While the Court found that there was a suggestion that the Registrar could only decide whether to reconsider the ARF imposed on cars if she received Customs' further advice, she nevertheless had not abdicated her power as she could determine the value of vehicles, "after making such enquiries, if any, as [she] thinks fit". Thus, the Registrar did not need to make any inquiries at all as she had a reliable means of determining each vehicle's value. Furthermore, her statutory discretion was so wide that she could exercise it to determine the appropriate value of a motor vehicle in every case by relying on the Customs' OMV.

The plaintiff in Lines International argued that the guidelines adopted by the multi-agency committee set up by the PSA, STPB and GSB were invalid as the committee had no existence at law. The High Court held that there was nothing unlawful or even intrinsically wrong with these government agencies setting up such a committee to discuss matters of relevance to their respective jurisdictions as long as each agency made its own decisions within the ambit of its own statutory powers. The notion that such a committee fettered PSA's discretion was dismissed by a further finding of fact that the ad-hoc committee had not acted as an entity in itself. Enforcement and appropriate action were left to the agencies. A meeting attended by the plaintiff's representatives at which the guidelines relating to cruises-to-nowhere were announced was facilitated by a moderator rather than a chairperson, and each of the agencies read out guidelines which they themselves would be adopting and implementing.

====Delegation by minister====
Under section 35 of the Interpretation Act, if written law confers power on a minister to give a direction, issue an order or authorize something to be done, exercise of the power may be done (unless the law states otherwise) under the signature of the permanent secretary to the ministry which the minister is responsible for, or of any public officer authorized in writing by the minister. Section 36 of the Act permits a minister empowered to exercise a power or perform a duty to, in the absence of any statutory provision to the contrary, depute another person to exercise the power or perform the duty on his or her behalf. The delegation must be approved by the President (acting on Cabinet's advice); may be made subject to conditions, exceptions and qualifications; and must be published in the Government Gazette. The minister remains capable of exercising the power or performing the duty personally. The power to make subsidiary legislation cannot be delegated.

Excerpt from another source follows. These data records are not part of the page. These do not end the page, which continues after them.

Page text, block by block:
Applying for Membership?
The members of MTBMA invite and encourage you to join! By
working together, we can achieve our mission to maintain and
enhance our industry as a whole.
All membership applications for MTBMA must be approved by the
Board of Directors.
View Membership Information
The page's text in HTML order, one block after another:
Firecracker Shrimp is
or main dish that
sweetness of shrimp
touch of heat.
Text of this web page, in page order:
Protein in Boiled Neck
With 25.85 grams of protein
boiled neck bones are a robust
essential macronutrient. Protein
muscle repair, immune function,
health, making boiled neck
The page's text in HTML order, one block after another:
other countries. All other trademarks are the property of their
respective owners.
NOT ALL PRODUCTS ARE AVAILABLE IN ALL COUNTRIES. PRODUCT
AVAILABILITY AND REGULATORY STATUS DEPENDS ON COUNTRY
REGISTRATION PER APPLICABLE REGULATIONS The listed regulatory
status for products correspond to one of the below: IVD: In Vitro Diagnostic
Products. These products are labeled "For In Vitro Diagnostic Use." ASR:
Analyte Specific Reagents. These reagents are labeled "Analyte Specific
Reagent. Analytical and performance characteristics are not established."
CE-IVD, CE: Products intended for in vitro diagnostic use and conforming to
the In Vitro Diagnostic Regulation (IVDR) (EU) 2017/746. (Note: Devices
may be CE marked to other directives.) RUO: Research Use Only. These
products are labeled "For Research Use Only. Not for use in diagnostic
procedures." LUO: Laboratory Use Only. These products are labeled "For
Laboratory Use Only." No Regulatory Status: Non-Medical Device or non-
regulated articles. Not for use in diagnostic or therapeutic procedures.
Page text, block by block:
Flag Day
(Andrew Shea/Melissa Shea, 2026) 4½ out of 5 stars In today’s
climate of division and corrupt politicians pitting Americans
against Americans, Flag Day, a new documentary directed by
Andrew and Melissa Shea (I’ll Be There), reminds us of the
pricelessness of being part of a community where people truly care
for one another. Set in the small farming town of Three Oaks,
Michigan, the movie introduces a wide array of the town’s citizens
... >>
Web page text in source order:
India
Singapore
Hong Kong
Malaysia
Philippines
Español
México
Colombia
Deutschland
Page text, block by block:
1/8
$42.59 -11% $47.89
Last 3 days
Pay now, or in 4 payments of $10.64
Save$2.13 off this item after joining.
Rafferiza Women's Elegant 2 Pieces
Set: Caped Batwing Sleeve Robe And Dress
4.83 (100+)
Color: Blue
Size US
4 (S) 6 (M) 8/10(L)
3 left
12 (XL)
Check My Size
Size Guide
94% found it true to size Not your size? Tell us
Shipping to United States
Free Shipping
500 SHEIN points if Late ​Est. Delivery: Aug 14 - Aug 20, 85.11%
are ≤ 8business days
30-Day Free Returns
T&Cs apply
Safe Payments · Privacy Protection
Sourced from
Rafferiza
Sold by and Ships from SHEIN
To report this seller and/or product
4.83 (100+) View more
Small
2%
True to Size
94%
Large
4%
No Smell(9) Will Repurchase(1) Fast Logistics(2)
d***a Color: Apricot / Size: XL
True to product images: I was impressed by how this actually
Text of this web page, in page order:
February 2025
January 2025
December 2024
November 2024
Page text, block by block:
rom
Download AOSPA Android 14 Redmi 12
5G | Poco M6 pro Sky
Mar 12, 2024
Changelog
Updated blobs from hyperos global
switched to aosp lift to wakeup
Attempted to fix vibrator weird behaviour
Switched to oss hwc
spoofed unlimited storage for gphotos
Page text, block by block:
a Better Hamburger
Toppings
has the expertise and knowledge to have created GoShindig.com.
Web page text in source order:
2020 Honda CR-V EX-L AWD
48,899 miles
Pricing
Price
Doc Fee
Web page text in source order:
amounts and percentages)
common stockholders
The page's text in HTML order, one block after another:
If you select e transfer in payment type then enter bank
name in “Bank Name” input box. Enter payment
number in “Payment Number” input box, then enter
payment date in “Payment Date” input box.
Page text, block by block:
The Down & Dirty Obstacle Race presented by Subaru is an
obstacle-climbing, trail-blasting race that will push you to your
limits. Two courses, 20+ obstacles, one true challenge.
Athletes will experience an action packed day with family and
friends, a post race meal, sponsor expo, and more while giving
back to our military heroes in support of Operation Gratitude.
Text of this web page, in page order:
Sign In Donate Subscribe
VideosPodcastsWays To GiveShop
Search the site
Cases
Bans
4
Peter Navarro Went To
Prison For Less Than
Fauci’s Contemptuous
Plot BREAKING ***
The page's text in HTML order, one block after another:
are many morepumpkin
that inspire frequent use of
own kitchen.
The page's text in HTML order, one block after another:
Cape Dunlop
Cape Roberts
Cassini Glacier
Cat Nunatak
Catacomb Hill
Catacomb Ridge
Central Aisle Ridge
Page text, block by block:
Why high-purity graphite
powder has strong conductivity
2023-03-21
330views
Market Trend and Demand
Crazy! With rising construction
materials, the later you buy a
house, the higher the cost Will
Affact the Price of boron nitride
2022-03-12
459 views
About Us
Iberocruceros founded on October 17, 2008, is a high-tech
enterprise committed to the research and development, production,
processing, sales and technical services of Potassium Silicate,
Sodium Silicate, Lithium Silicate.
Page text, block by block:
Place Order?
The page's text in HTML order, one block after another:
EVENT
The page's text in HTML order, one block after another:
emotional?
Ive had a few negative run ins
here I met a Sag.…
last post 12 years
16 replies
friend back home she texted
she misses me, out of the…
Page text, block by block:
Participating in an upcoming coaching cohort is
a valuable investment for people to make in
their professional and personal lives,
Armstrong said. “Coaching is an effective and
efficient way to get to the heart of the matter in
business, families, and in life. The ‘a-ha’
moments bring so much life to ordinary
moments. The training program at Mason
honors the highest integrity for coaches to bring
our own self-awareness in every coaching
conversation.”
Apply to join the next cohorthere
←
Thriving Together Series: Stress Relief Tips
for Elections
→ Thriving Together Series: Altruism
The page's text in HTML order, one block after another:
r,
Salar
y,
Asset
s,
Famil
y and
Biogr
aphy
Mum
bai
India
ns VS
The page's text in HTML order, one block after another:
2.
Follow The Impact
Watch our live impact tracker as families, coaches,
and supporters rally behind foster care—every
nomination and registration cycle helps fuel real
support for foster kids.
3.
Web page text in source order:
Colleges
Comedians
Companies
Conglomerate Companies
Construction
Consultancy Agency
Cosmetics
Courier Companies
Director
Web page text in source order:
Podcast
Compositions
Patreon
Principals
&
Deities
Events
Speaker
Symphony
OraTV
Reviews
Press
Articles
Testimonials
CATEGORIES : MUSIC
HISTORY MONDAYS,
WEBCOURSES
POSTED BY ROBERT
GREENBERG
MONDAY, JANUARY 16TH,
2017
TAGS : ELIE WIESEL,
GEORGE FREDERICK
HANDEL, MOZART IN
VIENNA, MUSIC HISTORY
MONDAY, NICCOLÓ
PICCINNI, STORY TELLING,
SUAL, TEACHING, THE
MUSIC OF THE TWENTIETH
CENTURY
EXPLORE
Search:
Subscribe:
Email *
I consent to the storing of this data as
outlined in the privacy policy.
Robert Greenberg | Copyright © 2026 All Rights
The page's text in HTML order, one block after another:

===Relevance of delegatus non potest delegare maxim===
The doctrine of wrongful delegation is sometimes said to be a reflection of the Latin maxim delegatus non potest delegare (a delegate cannot appoint another), which means that a body to which or person to whom power was delegated by Parliament cannot further delegate the power to another. Academics have submitted that the maxim does not state a rule of law, but is "at most a rule of construction" and in applying it to a statute "there, of course must be a consideration of the language of the whole enactment and of its purposes and objects". Thus, in reality, there is no such principle as delegatus non potest delegare; the maxim plays no real part in the decision of cases but is sometimes used as a convenient label. Consequently, in most cases the courts have adopted such a construction as will best accord with the facts of modern governmental agencies. For statutory powers, the important question is whether it is intended that a power conferred upon A may be exercised on A's authority by B. The maxim is merely the pencil with which the court is able to draw the line between authorized and unauthorized sub-delegation, and the courts must then ask whether statutory discretion remains in the hands of the proper authority, or whether some other person purports to exercise it. Thus where an Act said that an inspector of nuisances "may procure any sample" of goods for analysis, it was held that the inspector might validly send his assistant to buy a sample of coffee, as he had in no way authorized his assistant to exercise the discretion legally reposed in himself. Ultimately, the courts must decide the issue based on what Parliament has authorized according to what may be summarized as the language, scope and objects of the empowering statute.